The head ive got is a C2. The gearbox is a T5. Diff gears are standard, factory LSD.

I basically want to build an engine with more power, especially a little earlier in the rev range. So maybe im looking for torque? I currently am running a 350 holley on a redline manifold, and i noticed that it picks up nicely as the revs get higher, but not so much boogie in the lower end of the rev range. This is especially noticeable going up hills. Im looking for more throttle response, so that the power is at my foot when i want it, not having to wait until the revs climb before i get any benefit.

That being said, i dont really want to change the diff gears too much as highway driving is quite pleasant at the moment!

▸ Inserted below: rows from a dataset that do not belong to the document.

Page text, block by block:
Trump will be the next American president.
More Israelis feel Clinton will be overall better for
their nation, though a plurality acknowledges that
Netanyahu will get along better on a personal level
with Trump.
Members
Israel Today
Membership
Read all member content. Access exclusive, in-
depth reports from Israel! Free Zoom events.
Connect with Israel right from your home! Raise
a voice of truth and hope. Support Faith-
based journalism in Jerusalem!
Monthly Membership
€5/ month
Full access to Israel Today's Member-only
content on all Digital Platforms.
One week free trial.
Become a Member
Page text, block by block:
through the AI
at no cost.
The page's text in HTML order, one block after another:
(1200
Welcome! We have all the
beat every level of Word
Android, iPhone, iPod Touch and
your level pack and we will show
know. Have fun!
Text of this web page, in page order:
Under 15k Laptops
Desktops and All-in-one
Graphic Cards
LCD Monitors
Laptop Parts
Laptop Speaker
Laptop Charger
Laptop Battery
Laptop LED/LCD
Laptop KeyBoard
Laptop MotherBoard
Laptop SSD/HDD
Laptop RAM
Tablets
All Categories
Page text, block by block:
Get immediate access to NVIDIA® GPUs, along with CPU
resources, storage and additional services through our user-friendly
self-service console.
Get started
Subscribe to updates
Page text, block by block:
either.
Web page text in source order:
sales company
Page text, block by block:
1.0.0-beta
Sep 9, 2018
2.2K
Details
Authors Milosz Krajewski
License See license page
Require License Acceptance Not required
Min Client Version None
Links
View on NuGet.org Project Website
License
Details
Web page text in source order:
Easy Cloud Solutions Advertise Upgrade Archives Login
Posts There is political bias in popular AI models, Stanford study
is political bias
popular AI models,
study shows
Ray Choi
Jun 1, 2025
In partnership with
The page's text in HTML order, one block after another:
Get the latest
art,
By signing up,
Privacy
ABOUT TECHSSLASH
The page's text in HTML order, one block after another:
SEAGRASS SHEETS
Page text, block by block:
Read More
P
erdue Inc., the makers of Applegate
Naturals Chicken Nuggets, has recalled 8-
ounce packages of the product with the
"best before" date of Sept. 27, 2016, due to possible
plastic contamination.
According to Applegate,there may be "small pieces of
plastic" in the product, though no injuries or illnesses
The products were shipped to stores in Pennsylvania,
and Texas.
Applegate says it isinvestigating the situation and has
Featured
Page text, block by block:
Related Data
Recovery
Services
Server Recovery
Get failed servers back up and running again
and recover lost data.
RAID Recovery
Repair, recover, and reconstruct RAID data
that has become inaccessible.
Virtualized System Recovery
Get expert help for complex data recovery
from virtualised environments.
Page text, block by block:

The only reason i chose Crow cam is because their website showed a rev range at which the cam operates in. the 14892 cam operates between 1800 and 4800, i figured this would be the best for my situation as i never really rev over 5000 anyway. If theres a better cam company to with im all ears, however i dont understand all the lobe lift and degrees jargon... I also dont want a too lumpy cam. A bit of lope in the idle i would be happy with, but i dont want to sit at the lights while my car shakes itself to pieces...

I highly doubt ill ever use the car for track. Maybe one day at a strip just to see what time I get, but not in competition. I would still like to drive it on the street on a regular basis. That being said, I still want a car that will hold its own against other modified street cars. (cough holdens cough)

The reason i listed a holley 465 is because of its smaller size and the fact it has vacuum secondaries. That way while im putting around the streets it will run econimcally on 2 barrels, but when i stick the boot into it all 4 will open up. But i really have no idea what size carby will suit this engine combo, that was just a guess.

As much as id love to tackle the build myself, i dont have the tools, the space or the know how. And i figured if an engine builder does it and something goes wrong, ill have some sort of guarantee on the build...

I also know nothing about head work ie machining, polishing etc. and wouldnt dare tackle that myself.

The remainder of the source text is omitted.